File size: 5,918 Bytes

"""
separate.py — Séparation de sources avec le modèle entraîné
Usage :
    python main.py separate --mix data/mixture/mix_0/mixture.wav
    python main.py separate --mix data/mixture/mix_0/mixture.wav --ckpt checkpoints/best.ckpt
    python main.py separate --mix mon_audio.wav --out_dir outputs/separated_audio
"""

import os
import argparse
import torch
import torchaudio
import soundfile as sf

from src.model import build_model, load_checkpoint
import yaml


def load_config(path):
    with open(path, "r") as f:
        return yaml.safe_load(f)


def parse_args():
    p = argparse.ArgumentParser(description="Séparation de sources Conv-TasNet")
    p.add_argument("--mix",       type=str, required=True,
                   help="Chemin vers le fichier mixture.wav à séparer")
    p.add_argument("--ckpt",      type=str, default="checkpoints/best.ckpt",
                   help="Checkpoint du modèle entraîné")
    p.add_argument("--out_dir",   type=str, default="outputs/separated_audio",
                   help="Dossier de sortie pour les sources séparées")
    p.add_argument("--train_cfg", type=str, default="configs/train.yaml")
    p.add_argument("--data_cfg",  type=str, default="configs/data.yaml")
    return p.parse_args()


def load_audio(path):
    """Load audio as a mono/stereo tensor, with a fallback for TorchCodec-free envs."""
    try:
        return torchaudio.load(path)
    except ImportError as exc:
        if "TorchCodec" not in str(exc) and "torchcodec" not in str(exc):
            raise
        audio, sr = sf.read(path, dtype="float32", always_2d=True)
        waveform = torch.from_numpy(audio).transpose(0, 1)
        return waveform, sr


def save_audio(path, waveform, sample_rate):
    """Save audio with torchaudio when available, otherwise fall back to soundfile."""
    try:
        torchaudio.save(path, waveform.cpu(), sample_rate)
    except ImportError as exc:
        if "TorchCodec" not in str(exc) and "torchcodec" not in str(exc):
            raise
        audio = waveform.detach().cpu().transpose(0, 1).numpy()
        sf.write(path, audio, sample_rate)

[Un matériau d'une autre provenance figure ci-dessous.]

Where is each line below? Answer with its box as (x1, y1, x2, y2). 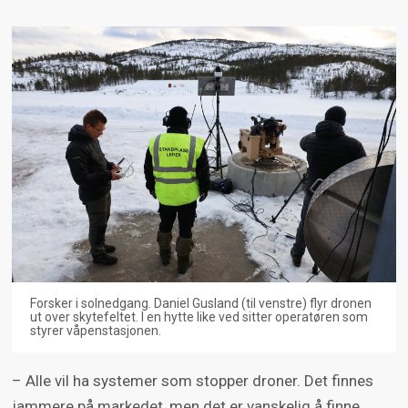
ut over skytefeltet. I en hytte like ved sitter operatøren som (29, 310, 368, 325)
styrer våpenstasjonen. (29, 323, 161, 339)
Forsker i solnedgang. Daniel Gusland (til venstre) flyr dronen (29, 296, 372, 311)
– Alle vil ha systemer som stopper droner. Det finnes (11, 372, 373, 391)
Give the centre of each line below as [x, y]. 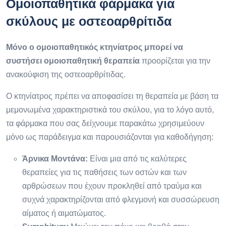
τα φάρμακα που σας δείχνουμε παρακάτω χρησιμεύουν [105, 123]
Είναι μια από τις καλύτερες [137, 158]
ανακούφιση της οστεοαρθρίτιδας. [66, 74]
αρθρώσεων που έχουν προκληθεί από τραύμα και [112, 186]
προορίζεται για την [176, 61]
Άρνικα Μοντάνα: [55, 158]
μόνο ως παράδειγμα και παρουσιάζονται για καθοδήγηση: [110, 137]
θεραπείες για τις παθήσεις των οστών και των [104, 172]
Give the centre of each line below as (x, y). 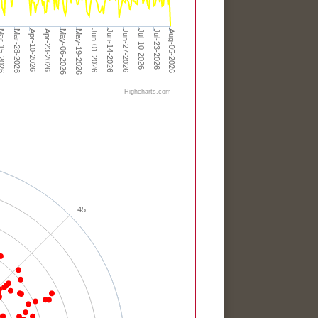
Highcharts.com (148, 92)
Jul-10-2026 (141, 49)
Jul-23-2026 (157, 49)
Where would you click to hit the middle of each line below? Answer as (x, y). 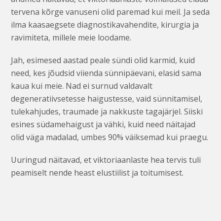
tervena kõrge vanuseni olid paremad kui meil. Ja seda (110, 12)
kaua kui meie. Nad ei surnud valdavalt (82, 86)
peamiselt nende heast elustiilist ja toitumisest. (97, 172)
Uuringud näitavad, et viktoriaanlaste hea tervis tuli (106, 160)
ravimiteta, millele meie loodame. (71, 37)
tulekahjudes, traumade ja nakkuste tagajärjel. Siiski (107, 111)
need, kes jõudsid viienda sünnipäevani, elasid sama (106, 73)
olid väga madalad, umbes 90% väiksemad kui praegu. (110, 137)
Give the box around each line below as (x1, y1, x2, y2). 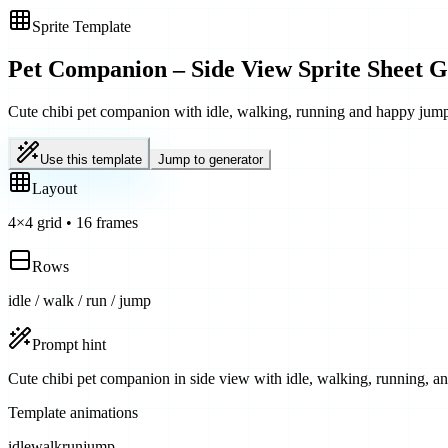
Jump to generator (158, 151, 263, 167)
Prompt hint (32, 335, 106, 353)
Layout (32, 179, 77, 197)
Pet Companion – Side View (8, 55, 292, 82)
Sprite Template (32, 18, 131, 35)
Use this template (40, 151, 142, 167)
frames (92, 213, 138, 231)
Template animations (8, 403, 138, 421)
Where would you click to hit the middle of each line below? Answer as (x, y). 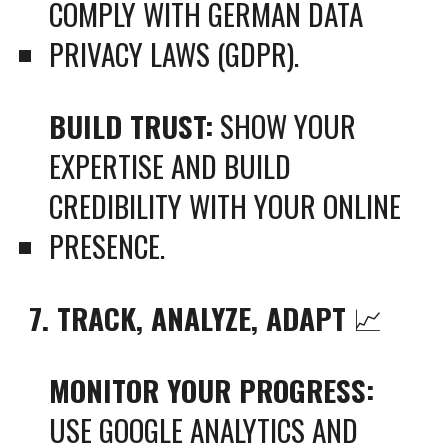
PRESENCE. (107, 245)
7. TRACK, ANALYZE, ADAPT (188, 317)
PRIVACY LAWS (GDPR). (174, 53)
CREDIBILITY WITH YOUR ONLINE (225, 205)
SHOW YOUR (285, 125)
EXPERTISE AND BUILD (170, 165)
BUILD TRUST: (131, 125)
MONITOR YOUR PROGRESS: (212, 389)
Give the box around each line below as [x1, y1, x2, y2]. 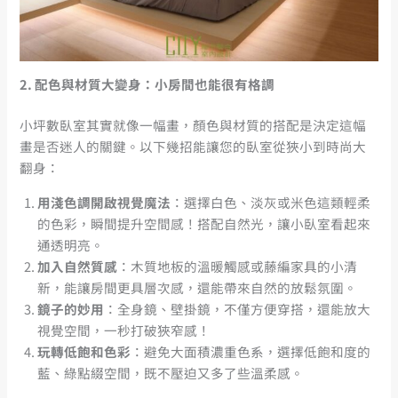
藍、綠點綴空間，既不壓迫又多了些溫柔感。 [37, 362, 305, 382]
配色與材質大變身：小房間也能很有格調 [35, 75, 275, 94]
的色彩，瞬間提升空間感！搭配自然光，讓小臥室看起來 [37, 213, 371, 233]
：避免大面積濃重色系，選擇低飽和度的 [131, 341, 371, 361]
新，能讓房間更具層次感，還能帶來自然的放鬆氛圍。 [37, 277, 358, 297]
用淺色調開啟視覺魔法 [37, 192, 171, 211]
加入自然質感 [37, 256, 118, 275]
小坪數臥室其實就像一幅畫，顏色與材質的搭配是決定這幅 [20, 115, 367, 135]
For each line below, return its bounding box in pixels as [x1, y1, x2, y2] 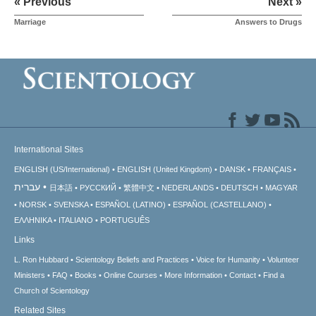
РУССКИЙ [80, 183, 116, 193]
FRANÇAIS [253, 165, 291, 174]
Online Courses [104, 271, 157, 280]
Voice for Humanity [196, 255, 260, 265]
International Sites [14, 145, 83, 155]
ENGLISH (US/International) [14, 165, 110, 174]
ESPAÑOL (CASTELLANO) [173, 200, 267, 209]
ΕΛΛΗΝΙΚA [14, 216, 51, 225]
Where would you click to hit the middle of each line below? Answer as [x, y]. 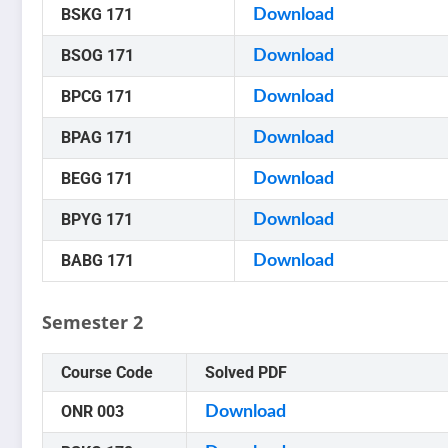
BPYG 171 [97, 220]
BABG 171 [97, 261]
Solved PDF [246, 373]
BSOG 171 [97, 56]
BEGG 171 [97, 179]
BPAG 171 [97, 138]
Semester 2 [92, 322]
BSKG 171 [97, 15]
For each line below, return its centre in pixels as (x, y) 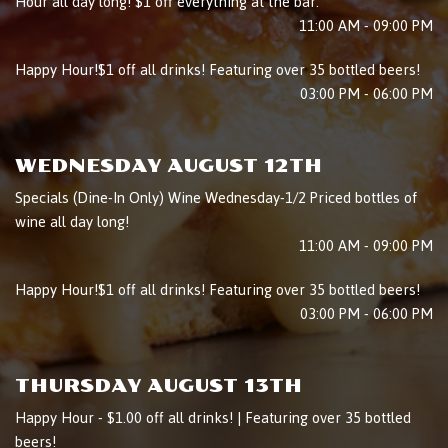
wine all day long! (72, 221)
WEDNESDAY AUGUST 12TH (168, 165)
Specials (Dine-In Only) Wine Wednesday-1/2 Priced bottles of (216, 197)
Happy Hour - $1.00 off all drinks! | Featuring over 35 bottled (213, 417)
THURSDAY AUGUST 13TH (158, 385)
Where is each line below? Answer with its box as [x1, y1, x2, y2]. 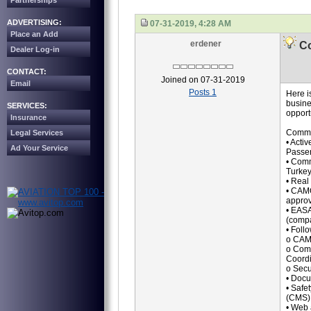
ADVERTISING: [7, 18, 62, 26]
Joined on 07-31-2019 [160, 75, 245, 85]
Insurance [10, 113, 47, 121]
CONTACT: [7, 67, 47, 76]
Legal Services [10, 128, 63, 137]
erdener [190, 39, 221, 49]
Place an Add [10, 30, 58, 38]
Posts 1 [189, 87, 217, 97]
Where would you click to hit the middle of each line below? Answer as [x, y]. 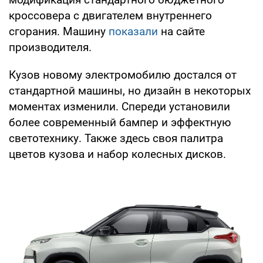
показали [135, 31]
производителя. [50, 47]
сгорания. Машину [59, 31]
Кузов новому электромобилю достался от [123, 75]
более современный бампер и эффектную [120, 122]
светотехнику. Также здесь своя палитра [116, 138]
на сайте [183, 31]
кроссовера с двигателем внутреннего [110, 15]
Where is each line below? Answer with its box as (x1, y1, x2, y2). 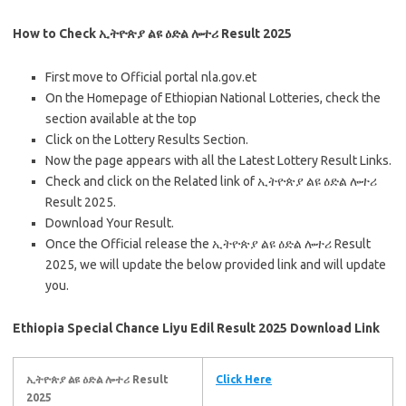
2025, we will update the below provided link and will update (45, 257, 386, 273)
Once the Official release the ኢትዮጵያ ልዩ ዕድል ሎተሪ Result (45, 237, 371, 252)
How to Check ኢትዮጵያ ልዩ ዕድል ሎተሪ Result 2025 (13, 26, 292, 42)
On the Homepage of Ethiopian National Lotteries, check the (45, 91, 381, 106)
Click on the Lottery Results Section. (45, 132, 248, 148)
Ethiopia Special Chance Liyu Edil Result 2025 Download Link (13, 321, 380, 336)
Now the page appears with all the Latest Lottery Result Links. (45, 153, 391, 169)
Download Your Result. (45, 216, 174, 231)
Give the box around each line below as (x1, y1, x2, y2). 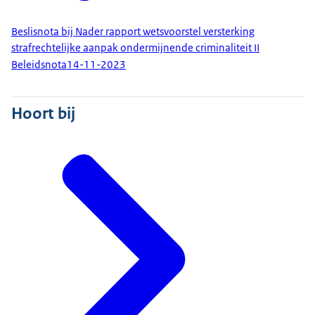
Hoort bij (11, 103, 75, 124)
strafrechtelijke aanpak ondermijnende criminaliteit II (11, 40, 259, 55)
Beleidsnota (11, 58, 67, 72)
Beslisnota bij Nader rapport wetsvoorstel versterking (11, 24, 255, 39)

def separate(mix_path, model, sample_rate, device, out_dir):
    """Charge un mixture.wav, sépare les sources, sauvegarde les .wav."""

    # ── Charger le fichier audio ─────────────
    mixture, sr = load_audio(mix_path)

    if sr != sample_rate:
        print(f"  Resample {sr} Hz → {sample_rate} Hz")
        mixture = torchaudio.functional.resample(mixture, sr, sample_rate)

    # Mono (1, T)
    if mixture.shape[0] > 1:
        mixture = mixture.mean(dim=0, keepdim=True)

    print(f"  Durée   : {mixture.shape[-1] / sample_rate:.2f}s  "
          f"({mixture.shape[-1]} samples)")

    # ── Inférence ────────────────────────────
    mixture = mixture.to(device)           # (1, T)
    with torch.no_grad():
        # Le modèle attend (B, T) → unsqueeze batch dim
        est_sources = model(mixture.unsqueeze(0))   # (1, n_src, T)
        est_sources = est_sources.squeeze(0)         # (n_src, T)

    # ── Sauvegarder les sources séparées ─────
    os.makedirs(out_dir, exist_ok=True)
    mix_name = os.path.splitext(os.path.basename(mix_path))[0]

    for i, src in enumerate(est_sources):
        src_cpu = src.unsqueeze(0).cpu()   # (1, T)

        # Normaliser pour éviter la saturation
        max_val = src_cpu.abs().max()
        if max_val > 0:
            src_cpu = src_cpu / max_val * 0.9

        out_path = os.path.join(out_dir, f"{mix_name}_source_{i+1}.wav")
        save_audio(out_path, src_cpu, sample_rate)
        print(f"  ✓ Source {i+1} sauvegardée : {out_path}")

    return est_sources


def main():
    args  = parse_args()
    tcfg  = load_config(args.train_cfg)
    dcfg  = load_config(args.data_cfg)

    mod = tcfg["model"]
    ds  = dcfg["dataset"]

    device = torch.device("cuda" if torch.cuda.is_available() else "cpu")
    print(f"\n[Config] Device      : {device}")
    print(f"[Config] Checkpoint  : {args.ckpt}")
    print(f"[Config] Fichier mix : {args.mix}\n")

    # ── Charger le modèle ────────────────────
    model = build_model(
        n_src         = ds["n_src"],
        sample_rate   = ds["sample_rate"],
        n_filters     = mod["n_filters"],
        filter_length = mod["filter_length"],
        stride        = mod["stride"],
        n_blocks      = mod["n_blocks"],
        n_repeats     = mod["n_repeats"],
        bn_chan        = mod["bn_chan"],
        hid_chan       = mod["hid_chan"],
        skip_chan      = mod["skip_chan"],
        norm_type      = mod["norm_type"],
        mask_act       = mod["mask_act"],
        use_gradient_checkpointing = False,   # pas besoin en inférence
    )

    # ── Charger les poids entraînés ──────────
    if not os.path.exists(args.ckpt):
        raise FileNotFoundError(
            f"Checkpoint introuvable : {args.ckpt}\n"
            f"Lancez d'abord : python main.py train"
        )

    load_checkpoint(model, args.ckpt, device)
    model.to(device)
    model.eval()

    ckpt  = torch.load(args.ckpt, map_location="cpu")
    epoch = ckpt.get("epoch", "?")
    val   = ckpt.get("best_val_loss", None)
    if val is not None:
        print(f"[Model] Checkpoint chargé  (epoch {epoch}, val loss {val:.4f})\n")
    else:
        print(f"[Model] Checkpoint chargé  (epoch {epoch})\n")

    # ── Séparation ───────────────────────────
    separate(
        mix_path    = args.mix,
        model       = model,
        sample_rate = ds["sample_rate"],
        device      = device,
        out_dir     = args.out_dir,
    )

    print(f"\n[Done] Sources séparées dans : {args.out_dir}/")


if __name__ == "__main__":
    main()